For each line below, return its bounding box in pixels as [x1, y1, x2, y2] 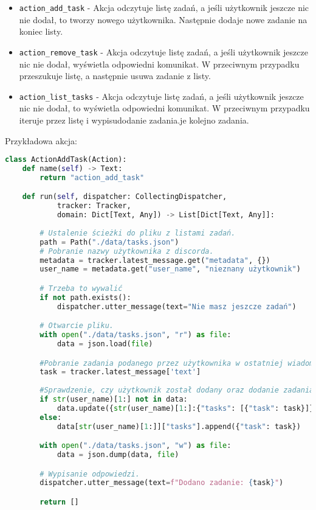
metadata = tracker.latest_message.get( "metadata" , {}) [39, 256, 270, 265]
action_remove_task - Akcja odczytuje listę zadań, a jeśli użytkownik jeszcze [19, 45, 308, 58]
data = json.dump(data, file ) [57, 450, 179, 459]
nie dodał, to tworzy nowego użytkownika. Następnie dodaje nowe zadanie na [19, 13, 307, 26]
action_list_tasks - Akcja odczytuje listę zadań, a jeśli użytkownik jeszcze [19, 89, 304, 102]
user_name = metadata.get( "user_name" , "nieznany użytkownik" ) [39, 265, 301, 274]
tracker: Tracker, [57, 201, 131, 211]
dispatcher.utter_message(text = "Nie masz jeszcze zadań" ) [57, 302, 297, 311]

* * *

Work order —
With "Akcja" as the search string, filter the records and return each line that has it.

Response for this exercise —
action_remove_task - Akcja odczytuje listę zadań, a jeśli użytkownik jeszcze [19, 45, 308, 58]
action_list_tasks - Akcja odczytuje listę zadań, a jeśli użytkownik jeszcze [19, 89, 304, 102]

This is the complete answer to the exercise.